YOUR OBJECTIVE: Give back each entry exactly as written, apart from the pictures.

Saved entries

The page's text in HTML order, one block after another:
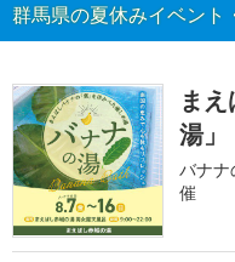
群馬県の夏休みイベント
ま
湯」
バナ
催
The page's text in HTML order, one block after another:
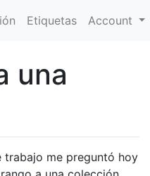
Etiquetas Account
una
trabajo me preguntó hoy
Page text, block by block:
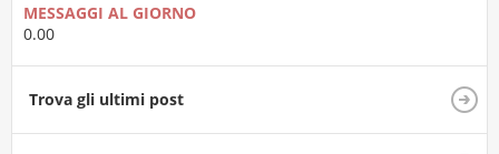
MESSAGGI AL GIORNO
0.00
Trova gli ultimi post
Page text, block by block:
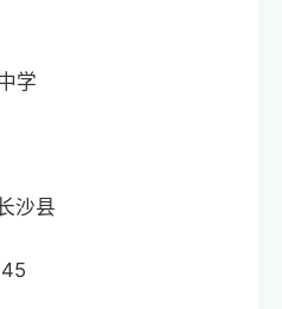
学
沙县
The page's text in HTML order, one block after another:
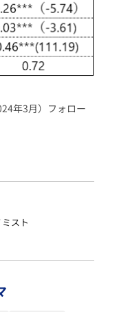
年3月）フォロー
スト
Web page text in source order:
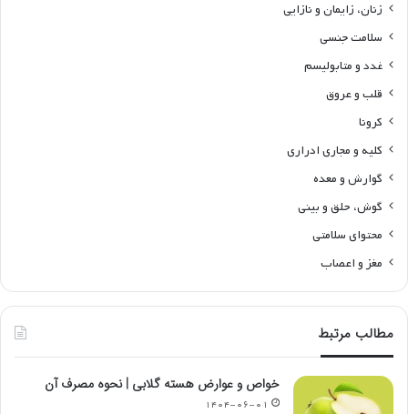
زنان، زایمان و نازایی
سلامت جنسی
غدد و متابولیسم
قلب و عروق
کرونا
کلیه و مجاری ادراری
گوارش و معده
گوش، حلق و بینی
محتوای سلامتی
مغز و اعصاب
مطالب مرتبط
خواص و عوارض هسته گلابی | نحوه مصرف آن
۱۴۰۴-۰۶-۰۱
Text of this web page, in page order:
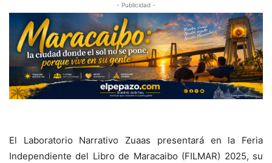
- Publicidad -
El Laboratorio Narrativo Zuaas presentará en la Feria
Independiente del Libro de Maracaibo (FILMAR) 2025, su
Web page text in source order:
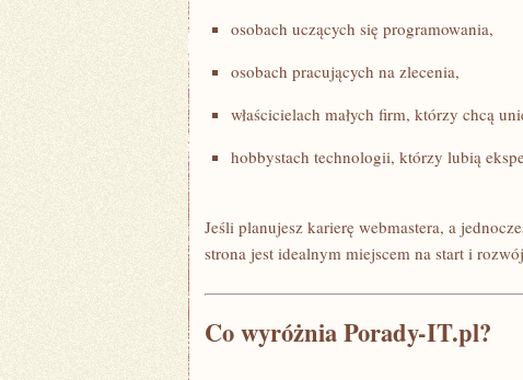
osobach uczących się programowania,
osobach pracujących na zlecenia,
właścicielach małych firm, którzy chcą
hobbystach technologii, którzy lubią
Jeśli planujesz karierę webmastera, a
strona jest idealnym miejscem na start i
Co wyróżnia Porady-IT.pl?

SOLUTION BELOW:
The page's text in HTML order, one block after another:
群馬県の夏休みイベント
ま
湯」
バナ
催
The page's text in HTML order, one block after another:
Etiquetas Account
una
trabajo me preguntó hoy
Page text, block by block:
MESSAGGI AL GIORNO
0.00
Trova gli ultimi post
Page text, block by block:
学
沙县
The page's text in HTML order, one block after another:
年3月）フォロー
スト
Web page text in source order:
زنان، زایمان و نازایی
سلامت جنسی
غدد و متابولیسم
قلب و عروق
کرونا
کلیه و مجاری ادراری
گوارش و معده
گوش، حلق و بینی
محتوای سلامتی
مغز و اعصاب
مطالب مرتبط
خواص و عوارض هسته گلابی | نحوه مصرف آن
۱۴۰۴-۰۶-۰۱
Text of this web page, in page order:
- Publicidad -
El Laboratorio Narrativo Zuaas presentará en la Feria
Independiente del Libro de Maracaibo (FILMAR) 2025, su
Web page text in source order:
osobach uczących się programowania,
osobach pracujących na zlecenia,
właścicielach małych firm, którzy chcą
hobbystach technologii, którzy lubią
Jeśli planujesz karierę webmastera, a
strona jest idealnym miejscem na start i
Co wyróżnia Porady-IT.pl?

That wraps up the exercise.